Business Casual: Targeting Safety

There was a time when the word safety brought to mind the white-belted boys (and it was always boys, never girls) in my elementary school who ascended to the lofty rank of Safety Patrol members. It was their job to assist fellow students with after-school street crossings and carpool departures, supplementing the work of the police officer stationed in front of our yellow-brick building.

They got to leave class five minutes before dismissal time to don the prized belt and an aura of responsibility and prepare to keep the rest of us safe. I don’t know that the 12 year olds selected for safety patrol duty inspired confidence individually – they lobbed their share of spitballs and made faces behind the teachers’ backs like most grade schoolers – but collectively they stood as a symbol of the community’s commitment to the well-being of its members.

Of course such communities were different back in the day – certainly not all Norman Rockwell-style innocence as we are tempted to tell ourselves. But different, nonetheless.

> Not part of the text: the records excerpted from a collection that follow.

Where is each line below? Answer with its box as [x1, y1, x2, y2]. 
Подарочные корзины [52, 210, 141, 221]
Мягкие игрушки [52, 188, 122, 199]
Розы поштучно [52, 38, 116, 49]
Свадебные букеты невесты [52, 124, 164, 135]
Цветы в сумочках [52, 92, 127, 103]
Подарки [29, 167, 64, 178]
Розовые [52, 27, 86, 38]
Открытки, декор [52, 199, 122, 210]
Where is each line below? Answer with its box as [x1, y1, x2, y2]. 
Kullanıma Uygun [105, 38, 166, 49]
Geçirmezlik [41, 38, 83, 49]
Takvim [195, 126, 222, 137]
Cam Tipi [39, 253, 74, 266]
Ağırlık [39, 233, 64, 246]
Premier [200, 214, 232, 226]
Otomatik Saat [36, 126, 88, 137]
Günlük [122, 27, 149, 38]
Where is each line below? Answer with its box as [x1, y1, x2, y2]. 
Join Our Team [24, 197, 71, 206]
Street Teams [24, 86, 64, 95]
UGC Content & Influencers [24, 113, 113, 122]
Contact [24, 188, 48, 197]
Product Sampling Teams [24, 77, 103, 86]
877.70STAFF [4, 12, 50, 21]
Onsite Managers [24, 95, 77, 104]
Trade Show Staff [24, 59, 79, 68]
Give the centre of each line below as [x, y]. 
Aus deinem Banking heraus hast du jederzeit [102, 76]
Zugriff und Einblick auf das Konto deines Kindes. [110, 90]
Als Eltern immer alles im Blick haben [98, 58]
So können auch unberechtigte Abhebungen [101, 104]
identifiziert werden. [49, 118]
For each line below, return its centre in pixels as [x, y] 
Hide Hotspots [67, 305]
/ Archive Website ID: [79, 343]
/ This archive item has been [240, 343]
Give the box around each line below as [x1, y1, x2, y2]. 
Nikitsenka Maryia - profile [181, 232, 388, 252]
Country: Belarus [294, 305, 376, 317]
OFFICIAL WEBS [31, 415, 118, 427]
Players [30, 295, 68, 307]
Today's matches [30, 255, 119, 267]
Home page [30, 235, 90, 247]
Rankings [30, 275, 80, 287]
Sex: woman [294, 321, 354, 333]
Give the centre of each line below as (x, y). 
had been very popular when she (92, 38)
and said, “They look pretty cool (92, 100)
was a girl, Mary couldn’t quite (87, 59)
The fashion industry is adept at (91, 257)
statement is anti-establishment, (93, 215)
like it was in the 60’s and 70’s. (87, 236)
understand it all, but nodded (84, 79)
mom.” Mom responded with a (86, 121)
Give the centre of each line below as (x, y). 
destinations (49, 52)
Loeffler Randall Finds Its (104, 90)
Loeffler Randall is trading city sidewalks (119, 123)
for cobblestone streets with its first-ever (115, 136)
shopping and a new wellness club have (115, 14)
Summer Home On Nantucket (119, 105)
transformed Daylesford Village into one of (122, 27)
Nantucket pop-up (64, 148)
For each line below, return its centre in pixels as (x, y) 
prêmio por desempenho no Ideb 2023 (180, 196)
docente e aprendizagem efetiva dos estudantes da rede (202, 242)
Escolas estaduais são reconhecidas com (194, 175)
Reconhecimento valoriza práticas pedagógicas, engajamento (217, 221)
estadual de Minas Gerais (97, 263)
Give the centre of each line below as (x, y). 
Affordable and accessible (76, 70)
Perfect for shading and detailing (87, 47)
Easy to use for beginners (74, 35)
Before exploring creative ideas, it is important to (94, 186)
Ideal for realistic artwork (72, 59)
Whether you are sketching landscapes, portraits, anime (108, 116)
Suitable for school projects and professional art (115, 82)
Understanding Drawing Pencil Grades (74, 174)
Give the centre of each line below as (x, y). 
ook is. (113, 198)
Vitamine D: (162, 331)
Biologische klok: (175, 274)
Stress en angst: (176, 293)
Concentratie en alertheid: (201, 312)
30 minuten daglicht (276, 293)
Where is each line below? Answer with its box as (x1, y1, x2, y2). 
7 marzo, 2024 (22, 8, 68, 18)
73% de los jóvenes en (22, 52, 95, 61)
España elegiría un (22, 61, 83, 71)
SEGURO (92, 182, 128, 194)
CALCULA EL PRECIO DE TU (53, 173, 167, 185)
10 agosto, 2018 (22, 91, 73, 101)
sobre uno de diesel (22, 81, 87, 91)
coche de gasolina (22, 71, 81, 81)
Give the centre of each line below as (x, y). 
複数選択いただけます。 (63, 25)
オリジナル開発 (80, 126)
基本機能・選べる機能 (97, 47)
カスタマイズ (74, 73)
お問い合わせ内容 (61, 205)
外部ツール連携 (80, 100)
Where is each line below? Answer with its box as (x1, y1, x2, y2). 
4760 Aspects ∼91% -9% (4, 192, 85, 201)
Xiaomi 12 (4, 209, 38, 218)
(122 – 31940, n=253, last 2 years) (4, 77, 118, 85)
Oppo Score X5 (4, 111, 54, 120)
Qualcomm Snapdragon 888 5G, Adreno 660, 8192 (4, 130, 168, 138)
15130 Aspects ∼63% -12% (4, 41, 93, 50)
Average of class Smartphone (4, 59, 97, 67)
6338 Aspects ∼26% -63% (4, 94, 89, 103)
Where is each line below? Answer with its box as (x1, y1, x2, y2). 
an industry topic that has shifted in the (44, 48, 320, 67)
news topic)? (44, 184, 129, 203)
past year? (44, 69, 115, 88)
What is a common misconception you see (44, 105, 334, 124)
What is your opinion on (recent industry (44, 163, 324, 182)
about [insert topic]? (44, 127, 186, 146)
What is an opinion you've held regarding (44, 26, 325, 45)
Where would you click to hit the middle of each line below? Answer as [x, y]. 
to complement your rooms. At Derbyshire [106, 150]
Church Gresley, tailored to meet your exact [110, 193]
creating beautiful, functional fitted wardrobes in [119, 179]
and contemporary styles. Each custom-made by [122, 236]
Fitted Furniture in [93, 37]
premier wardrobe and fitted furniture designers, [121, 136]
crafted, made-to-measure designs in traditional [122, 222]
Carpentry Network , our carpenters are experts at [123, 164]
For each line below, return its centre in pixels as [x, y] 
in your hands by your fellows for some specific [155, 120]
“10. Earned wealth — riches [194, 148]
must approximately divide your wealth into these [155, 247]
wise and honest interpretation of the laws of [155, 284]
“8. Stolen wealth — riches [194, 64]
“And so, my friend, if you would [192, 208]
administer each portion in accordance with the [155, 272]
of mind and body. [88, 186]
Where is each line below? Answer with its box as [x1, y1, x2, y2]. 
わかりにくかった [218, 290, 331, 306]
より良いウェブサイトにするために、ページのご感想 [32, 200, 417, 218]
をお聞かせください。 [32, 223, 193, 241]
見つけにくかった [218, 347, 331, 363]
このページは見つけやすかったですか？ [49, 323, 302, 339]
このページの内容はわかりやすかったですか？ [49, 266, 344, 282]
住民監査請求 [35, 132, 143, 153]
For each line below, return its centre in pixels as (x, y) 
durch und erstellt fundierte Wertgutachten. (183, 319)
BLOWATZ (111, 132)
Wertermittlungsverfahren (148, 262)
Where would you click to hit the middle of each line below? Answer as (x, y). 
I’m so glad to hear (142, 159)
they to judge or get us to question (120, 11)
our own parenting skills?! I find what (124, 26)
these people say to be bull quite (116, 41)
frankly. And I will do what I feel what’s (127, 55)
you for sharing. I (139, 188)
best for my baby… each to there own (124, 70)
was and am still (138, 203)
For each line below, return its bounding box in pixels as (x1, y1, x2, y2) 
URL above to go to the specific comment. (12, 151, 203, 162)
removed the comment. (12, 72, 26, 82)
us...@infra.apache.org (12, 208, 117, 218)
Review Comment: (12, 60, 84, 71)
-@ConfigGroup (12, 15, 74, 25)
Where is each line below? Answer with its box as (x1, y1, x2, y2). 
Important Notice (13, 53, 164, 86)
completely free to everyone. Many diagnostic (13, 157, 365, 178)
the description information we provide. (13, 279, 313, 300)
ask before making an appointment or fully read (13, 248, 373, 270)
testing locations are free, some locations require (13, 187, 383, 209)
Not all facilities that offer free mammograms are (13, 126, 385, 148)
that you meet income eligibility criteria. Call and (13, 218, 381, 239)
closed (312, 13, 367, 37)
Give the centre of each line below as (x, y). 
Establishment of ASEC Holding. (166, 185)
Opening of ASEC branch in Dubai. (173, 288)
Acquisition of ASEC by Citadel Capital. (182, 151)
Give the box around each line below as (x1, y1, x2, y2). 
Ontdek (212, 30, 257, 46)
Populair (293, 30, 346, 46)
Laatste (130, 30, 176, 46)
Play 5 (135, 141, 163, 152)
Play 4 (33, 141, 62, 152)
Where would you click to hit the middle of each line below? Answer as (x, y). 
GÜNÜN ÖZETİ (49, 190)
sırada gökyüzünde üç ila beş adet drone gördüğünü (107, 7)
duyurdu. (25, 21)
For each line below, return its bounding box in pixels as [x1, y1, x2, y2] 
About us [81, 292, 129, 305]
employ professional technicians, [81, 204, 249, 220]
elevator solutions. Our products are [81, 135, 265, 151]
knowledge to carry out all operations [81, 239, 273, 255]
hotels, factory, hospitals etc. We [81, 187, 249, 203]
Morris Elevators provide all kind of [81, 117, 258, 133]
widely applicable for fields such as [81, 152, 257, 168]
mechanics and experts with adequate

For one thing, they were largely undisturbed by mass murders as everyday occurrences and the likelihood of a sick creature in Las Vegas with an arsenal of weapons used to assassinate 59 human beings or a crazy man in Texas with an assault weapon used to slaughter worshippers in church.

No matter how familiar rampant violence and random acts of evil have become, these stand out. The sheer ordinariness of the settings – a concert, a Sunday service – as backdrops to such horror is hard to wrap your head around.

And yet. Violence occurs on college campuses, at daycare facilities, in office buildings, in tree-lined suburban neighborhoods, on city streets. There really is no place to hide.

But what to do? And surely we must do something. The familiar gun control debate is raging, with advocates pleading for checks on the availability of semi-automatic weapons and opponents reciting all the reasons they cannot support such checks.

How quickly we have incorporated “bump stock” into our vocabularies – a reference to devices that increase and intensify the speed of semi-automatic rifles – a fairly arcane phrase until the Las Vegas shootings.

Still, I keep coming back to that word safety and wondering if using it instead of the word control would have any effect on the debate.

I’ve often been struck by the fact that both advocates and opponents of more stringent regulation of firearms invoke the safety rationale. Advocates want the deadliest of weapons made illegal so they will feel safe from the dangerous people who procure them and wield them. Opponents of gun control want to be able to carry their own weaponry as protection against the same dangerous people.

Is it completely Pollyanna-ish of me to wonder if there might be some common ground? Could we put the focus on safety rather than control – make it harder to purchase guns, since apparently it is not hard enough already to prevent crazy folks from getting them.

Can we find the loopholes and the cracks that mentally unbalanced gun buyers keep falling through, without infringing on the rights of responsible purchasers?

Can we look at regulating the secondary markets – gun shows, private sales – or even standardizing requirements among states?

Can we require gun safety training for certain kinds of weapons – jointly monitored by, say, the National Rifle Association (NRA), retired law enforcement, ex-military and the Coalition to Stop Gun Violence? Could fees for such training go to shooting victims or their survivors?

Is there any point on which the two sides of the gun issue could agree?

I pretty much gave up on anything resembling gun sanity when the slaughter of six year olds at Sandy Hook Elementary School did not produce any kind of bipartisan, passable legislation. But I am wondering whether the post-tragedy words from the NRA signaling a possible willingness to consider some bump stock regulation might indicate a sense that public sentiment is continuing to move toward some deterrents.

Sadly, there is no cadre of responsible young people with white belts and a touchingly sincere commitment to keep us from harm, but I long for the comforting sense of someone looking out for the communal welfare.

There has to be a solution that will move us in the direction of safety, and I hope our leaders will find it. I wish I were more confident.